Of course, I was on the subway and since phone service was sketchy, I couldn’t call Ann.  What I did manage to do was text my friend in Adelaide, who confirmed that the AWOL package was, in fact, a full kilo of dark chocolate, not just a small bar of chocolate.  I relayed that information to Ann.  The second I came above ground, I called and received the following diatribe:

YEP! YOUR FUCKING DOG ATE THE FUCKING CHOCOLATE.  ALL OF IT.  EVERY LAST MORSEL! GONE!  IT’S ALL OVER HER FACE AND SHE’S JUST LYING ON YOUR BED BASKING IN THE GLORY OF EATING ALL THE FUCKING CHOCOLATE!  AND NOW I DON’T KNOW WHAT TO DO!  SHOULD I TAKE HER TO THE VET?  SHE SEEMS FINE BUT SHE COULD DIE!  I CAN’T BELIEVE SHE ATE ALL THE CHOCOLATE!  I MEAN, YES I CAN, BUT WHY?!?!?!  IT COULD KILL HER!  DOES SHE KNOW THIS?  OF COURSE SHE FUCKING DOES, BUT SHE OBVIOUSLY DOESN’T CARE BECAUSE SHE ATE ALL THE GODDAMN CHOCOLATE!

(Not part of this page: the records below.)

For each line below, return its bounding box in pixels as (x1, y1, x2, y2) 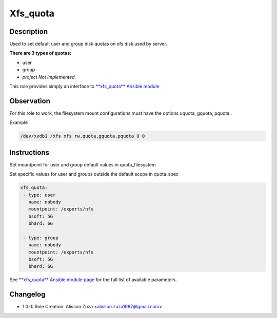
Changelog (9, 290, 46, 299)
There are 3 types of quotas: (9, 50, 72, 56)
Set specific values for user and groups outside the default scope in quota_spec (9, 171, 179, 177)
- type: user (23, 192, 56, 198)
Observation (9, 96, 51, 105)
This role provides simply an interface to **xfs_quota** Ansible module (9, 83, 160, 90)
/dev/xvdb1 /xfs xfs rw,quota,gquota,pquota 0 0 (20, 133, 145, 139)
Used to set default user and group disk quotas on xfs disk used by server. (9, 41, 168, 47)
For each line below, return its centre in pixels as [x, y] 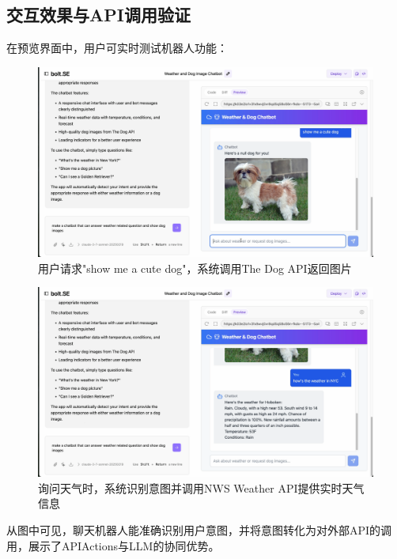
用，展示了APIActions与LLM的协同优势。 [113, 545]
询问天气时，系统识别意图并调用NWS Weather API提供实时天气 [201, 487]
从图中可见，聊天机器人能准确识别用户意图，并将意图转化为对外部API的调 [199, 530]
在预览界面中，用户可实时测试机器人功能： [117, 48]
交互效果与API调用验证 [98, 15]
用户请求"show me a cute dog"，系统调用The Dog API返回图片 [195, 268]
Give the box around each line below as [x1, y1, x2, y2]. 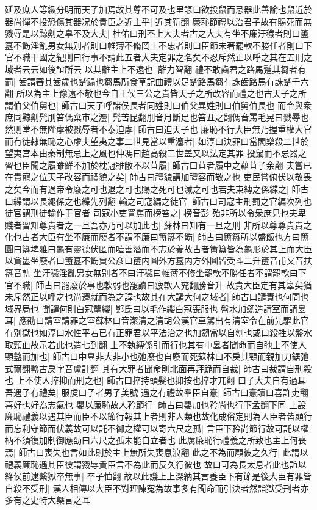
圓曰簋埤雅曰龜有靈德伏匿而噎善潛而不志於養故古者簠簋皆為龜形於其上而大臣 [5, 242, 312, 255]
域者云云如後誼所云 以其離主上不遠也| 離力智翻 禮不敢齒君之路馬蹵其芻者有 [5, 62, 306, 75]
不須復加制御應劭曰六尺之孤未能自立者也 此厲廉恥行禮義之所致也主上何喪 [13, 434, 307, 446]
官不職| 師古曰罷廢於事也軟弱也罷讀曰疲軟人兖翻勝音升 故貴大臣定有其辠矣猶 [5, 278, 312, 291]
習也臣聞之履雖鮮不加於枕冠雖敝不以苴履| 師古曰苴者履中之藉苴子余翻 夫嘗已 [5, 158, 312, 171]
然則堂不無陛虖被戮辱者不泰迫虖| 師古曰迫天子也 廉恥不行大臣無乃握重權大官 [5, 122, 312, 135]
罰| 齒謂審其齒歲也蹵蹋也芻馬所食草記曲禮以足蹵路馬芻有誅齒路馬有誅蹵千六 [5, 75, 309, 87]
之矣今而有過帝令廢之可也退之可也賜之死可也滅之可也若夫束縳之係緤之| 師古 [5, 182, 309, 195]
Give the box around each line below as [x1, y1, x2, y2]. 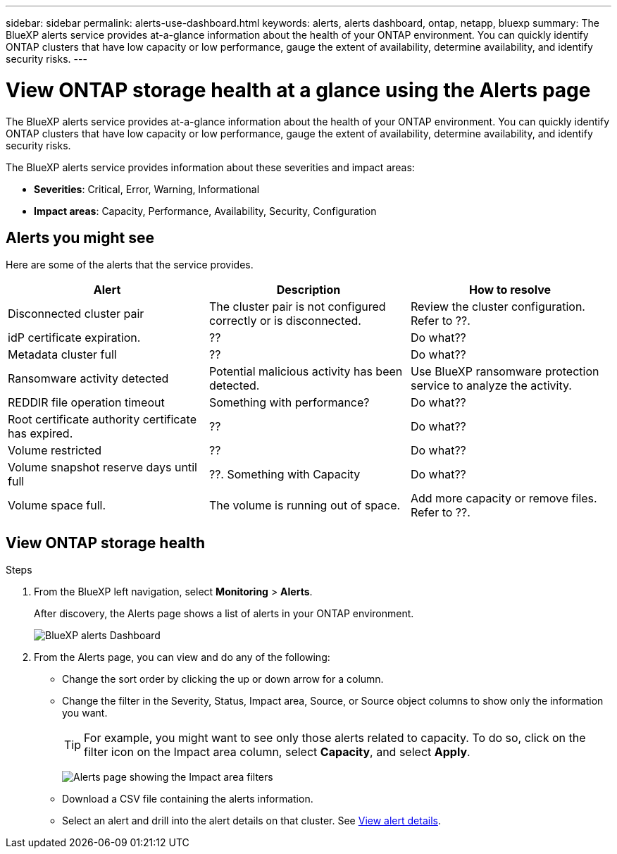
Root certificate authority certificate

After several minutes of panicked back and forth about the antics of my newly minted Chocolate Lab, I hung up and immediately called the vet.  After explaining Addy’s dalliance to the vet tech who answered the phone, I was put on a brief hold and the vet himself came on the line.  After repeating the story to him, he asked a couple of questions about how Addy was doing.  I replied no vomiting, no diarrhea, no sluggish behavior, and that according to my roommate, she is happy as a clam and proudly flaunting the remnants of her feast.

To which the vet responded:

well wouldn’t you be happy as a clam if you just ate a kilo of dark chocolate?!?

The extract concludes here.